Sensitive and private data exchange between the Site and its Users happens over a SSL secured communication channel and is encrypted and protected with digital signatures.
In common with most web sites, this site automatically logs certain information about every request made of it (see below for more details). This information is used for system administration, for bug tracking, and for producing usage statistics. The logged information may be kept for up to two years.
We may collect and process the following data about you:
- Information that you provide by filling in forms provided on this website for a specific purpose. By supplying this information you are consenting to the University holding and using it for the purposes for which it was provided.
- If you contact us, we may keep a record of that correspondence.
Forms such as the Enquiries Form and Website Comment form collect data from users of the site. In this instance the user volunteers their personal information and the information is held in accordance with our Data Protection Policy.
The following data is automatically collected for each request:
- The name or network address of the computer making the request. Note that under some (but not all) circumstances it may be possible to infer from this the identity of the person making the request. Note also that the data recorded may be that of a web proxy rather than that of the originating client
- The username, when known, during authenticated (logged in) access to the site
- The date and time of connection
- The HTTP request, which contains the identification of the document requested
- The status code of the request (success or failure, etc.)

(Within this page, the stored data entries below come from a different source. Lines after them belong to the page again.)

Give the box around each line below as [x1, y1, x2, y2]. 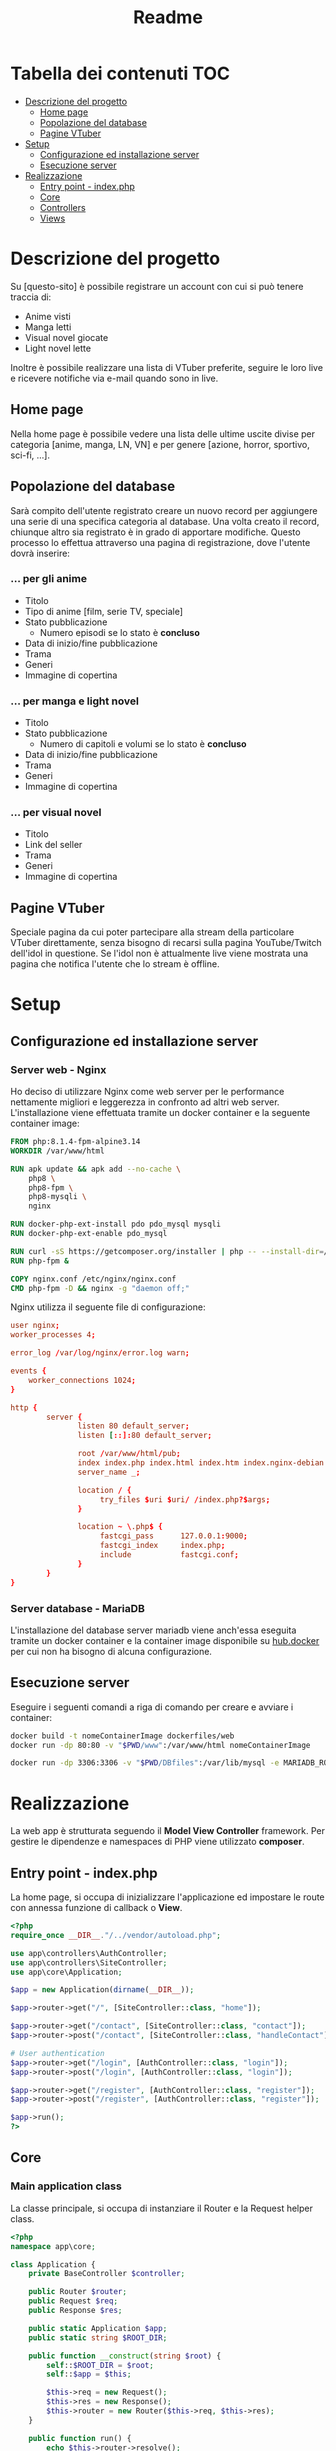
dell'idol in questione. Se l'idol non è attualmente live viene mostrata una [10, 947, 309, 960]
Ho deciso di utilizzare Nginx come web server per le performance [10, 1086, 285, 1098]
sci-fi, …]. [10, 449, 50, 461]
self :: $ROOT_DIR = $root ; [46, 2360, 155, 2370]
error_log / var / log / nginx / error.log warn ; [10, 1348, 190, 1358]
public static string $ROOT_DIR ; [28, 2332, 168, 2343]
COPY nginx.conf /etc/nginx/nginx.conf [10, 1274, 177, 1284]
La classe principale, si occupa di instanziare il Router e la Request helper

- The number of data bytes sent in response
- The contents of the HTTP Referrer header supplied by the browser
- The content of the HTTP User-Agent header supplied by the browser
Logging of additional data may be enabled temporarily from time to time for specific purposes.
In addition, the computers on which the web site is hosted keep records of attempts (authorised and unauthorised) to use them for purposes other than access to the web server. This data typically includes:
- the date and time of the attempt,
- the service to which access was attempted,
- the name or network address of the computer making the connection,
- and may include details of what was done or was attempted to be done.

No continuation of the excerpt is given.